▶ Task statement
Scan the data. Collect each line that contains the word "password".

----- Data for review -----

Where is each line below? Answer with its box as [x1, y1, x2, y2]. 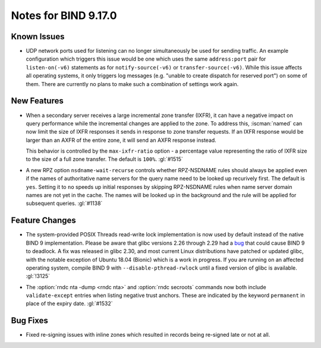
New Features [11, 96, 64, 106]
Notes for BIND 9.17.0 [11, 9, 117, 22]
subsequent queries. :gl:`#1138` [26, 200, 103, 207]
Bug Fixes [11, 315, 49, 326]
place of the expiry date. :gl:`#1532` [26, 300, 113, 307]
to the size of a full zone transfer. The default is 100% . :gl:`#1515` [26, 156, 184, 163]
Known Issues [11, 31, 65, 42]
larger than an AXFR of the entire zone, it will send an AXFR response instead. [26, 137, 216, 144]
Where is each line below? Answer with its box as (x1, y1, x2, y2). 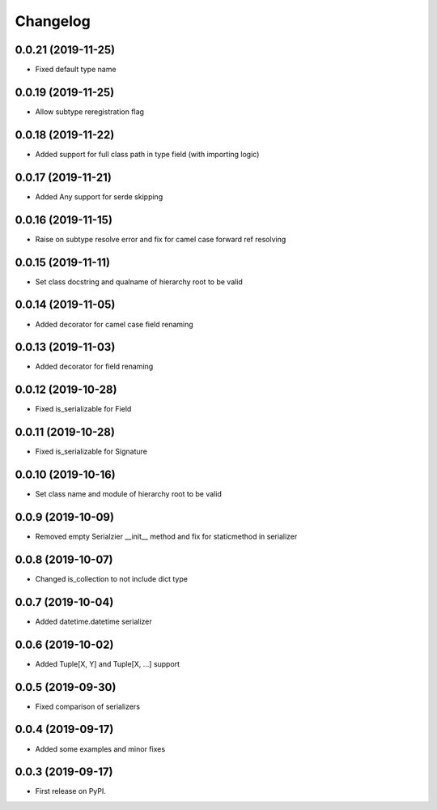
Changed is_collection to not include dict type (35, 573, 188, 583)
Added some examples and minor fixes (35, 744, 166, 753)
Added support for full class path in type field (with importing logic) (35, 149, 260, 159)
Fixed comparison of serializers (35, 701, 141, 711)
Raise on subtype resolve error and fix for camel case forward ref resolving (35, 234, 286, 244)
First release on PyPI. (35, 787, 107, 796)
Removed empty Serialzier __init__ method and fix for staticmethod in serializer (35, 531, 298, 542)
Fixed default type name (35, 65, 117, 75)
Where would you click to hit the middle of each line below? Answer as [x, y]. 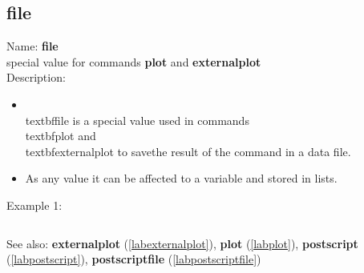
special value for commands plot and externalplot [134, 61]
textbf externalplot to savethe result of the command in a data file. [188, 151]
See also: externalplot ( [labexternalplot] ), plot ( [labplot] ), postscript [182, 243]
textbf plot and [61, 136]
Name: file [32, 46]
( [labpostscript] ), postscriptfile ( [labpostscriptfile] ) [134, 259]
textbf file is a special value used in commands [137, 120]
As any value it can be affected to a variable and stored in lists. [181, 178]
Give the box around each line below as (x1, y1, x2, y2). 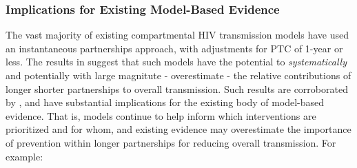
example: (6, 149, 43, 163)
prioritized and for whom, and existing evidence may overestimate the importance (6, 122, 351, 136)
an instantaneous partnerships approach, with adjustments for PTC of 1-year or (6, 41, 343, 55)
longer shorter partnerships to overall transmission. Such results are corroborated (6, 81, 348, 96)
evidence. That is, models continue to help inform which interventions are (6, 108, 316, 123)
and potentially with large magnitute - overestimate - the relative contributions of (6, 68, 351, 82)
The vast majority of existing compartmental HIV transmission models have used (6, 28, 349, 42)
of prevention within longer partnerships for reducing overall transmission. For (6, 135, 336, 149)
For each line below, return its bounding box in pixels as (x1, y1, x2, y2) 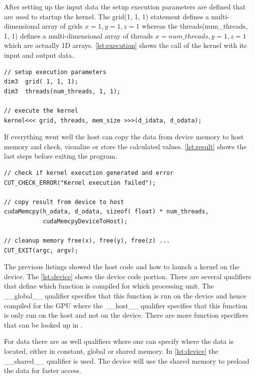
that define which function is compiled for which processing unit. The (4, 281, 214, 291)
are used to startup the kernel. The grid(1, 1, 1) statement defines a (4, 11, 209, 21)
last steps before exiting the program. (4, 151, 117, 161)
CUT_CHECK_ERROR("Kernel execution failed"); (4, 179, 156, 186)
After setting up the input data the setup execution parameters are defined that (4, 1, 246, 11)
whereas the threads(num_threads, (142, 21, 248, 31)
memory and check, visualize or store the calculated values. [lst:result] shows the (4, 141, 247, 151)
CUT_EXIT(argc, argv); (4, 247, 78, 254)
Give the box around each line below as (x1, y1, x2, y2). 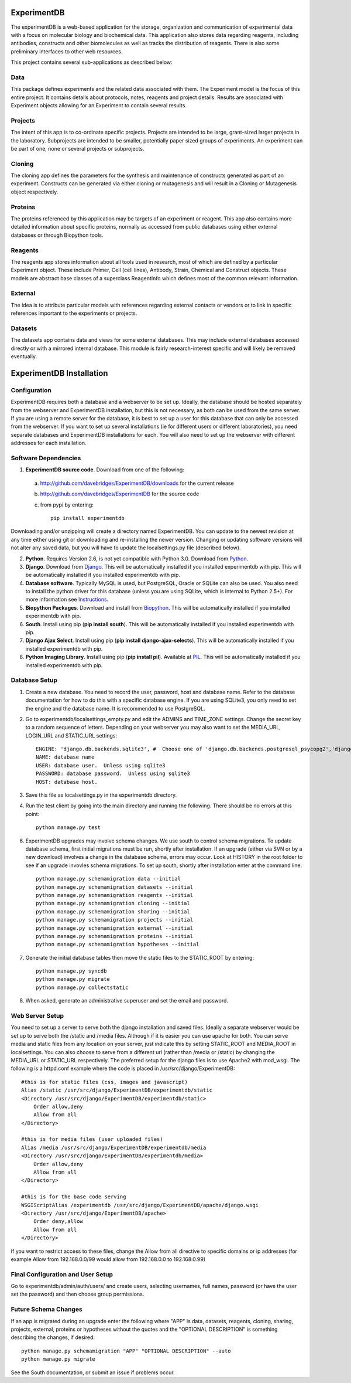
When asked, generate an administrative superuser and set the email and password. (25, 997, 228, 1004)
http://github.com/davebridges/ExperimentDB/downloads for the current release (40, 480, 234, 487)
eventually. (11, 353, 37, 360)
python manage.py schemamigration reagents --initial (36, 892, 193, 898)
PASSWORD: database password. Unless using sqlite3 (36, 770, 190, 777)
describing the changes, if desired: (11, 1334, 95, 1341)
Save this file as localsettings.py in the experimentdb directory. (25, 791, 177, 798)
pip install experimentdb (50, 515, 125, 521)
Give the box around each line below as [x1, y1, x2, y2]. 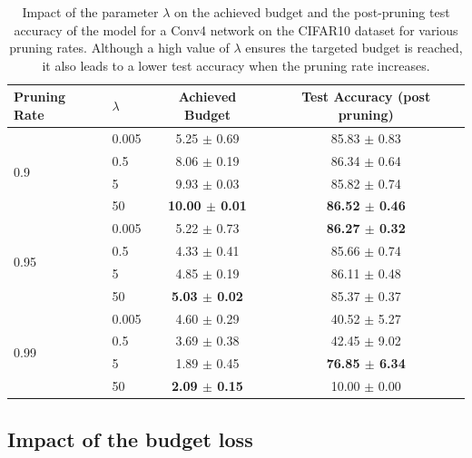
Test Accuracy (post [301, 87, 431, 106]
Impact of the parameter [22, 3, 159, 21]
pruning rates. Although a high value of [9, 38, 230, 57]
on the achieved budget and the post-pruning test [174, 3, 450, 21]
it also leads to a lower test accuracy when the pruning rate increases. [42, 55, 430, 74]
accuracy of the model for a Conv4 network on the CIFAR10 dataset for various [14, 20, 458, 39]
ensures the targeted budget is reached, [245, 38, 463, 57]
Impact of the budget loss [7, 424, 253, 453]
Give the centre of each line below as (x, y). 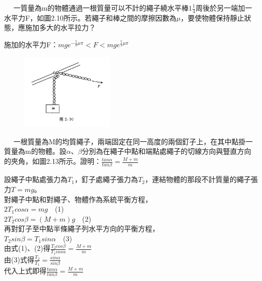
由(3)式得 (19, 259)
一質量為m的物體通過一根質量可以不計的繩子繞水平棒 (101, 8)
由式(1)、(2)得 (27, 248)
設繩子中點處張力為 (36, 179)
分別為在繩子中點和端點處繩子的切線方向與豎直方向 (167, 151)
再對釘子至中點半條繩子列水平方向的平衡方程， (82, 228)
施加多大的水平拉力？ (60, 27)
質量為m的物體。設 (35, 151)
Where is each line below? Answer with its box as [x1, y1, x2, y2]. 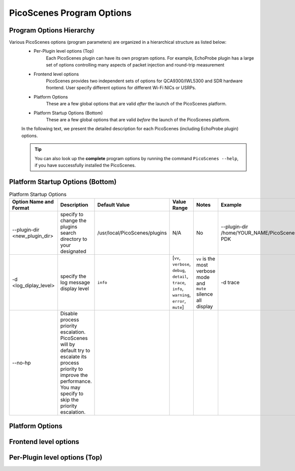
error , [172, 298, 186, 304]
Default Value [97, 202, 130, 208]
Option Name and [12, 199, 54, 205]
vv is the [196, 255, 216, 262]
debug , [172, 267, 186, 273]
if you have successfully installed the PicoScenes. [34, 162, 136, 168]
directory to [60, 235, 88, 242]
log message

-----

▶ Solution for this task
When asked, generate an administrative superuser and set the email and password. (25, 997, 228, 1004)
PASSWORD: database password. Unless using sqlite3 (36, 770, 190, 777)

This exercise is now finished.